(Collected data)
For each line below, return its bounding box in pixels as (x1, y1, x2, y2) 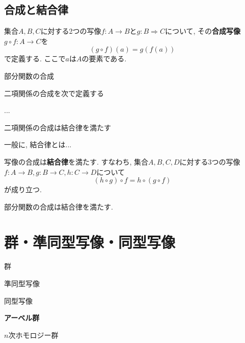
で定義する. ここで (4, 53, 66, 64)
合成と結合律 (4, 2, 68, 17)
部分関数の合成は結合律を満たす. (4, 201, 113, 212)
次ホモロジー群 (8, 329, 59, 340)
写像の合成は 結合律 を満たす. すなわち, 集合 (4, 156, 149, 167)
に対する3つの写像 (179, 156, 240, 167)
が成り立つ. (4, 184, 42, 195)
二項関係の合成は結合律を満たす (4, 122, 111, 132)

What needs to be done – Word for word, return the entries above, but without any pictures.

Response to this task –
For each line below, return its bounding box in pixels as (x1, y1, x2, y2) 
で定義する. ここで (4, 53, 66, 64)
合成と結合律 (4, 2, 68, 17)
部分関数の合成は結合律を満たす. (4, 201, 113, 212)
次ホモロジー群 (8, 329, 59, 340)
写像の合成は 結合律 を満たす. すなわち, 集合 (4, 156, 149, 167)
に対する3つの写像 (179, 156, 240, 167)
が成り立つ. (4, 184, 42, 195)
二項関係の合成は結合律を満たす (4, 122, 111, 132)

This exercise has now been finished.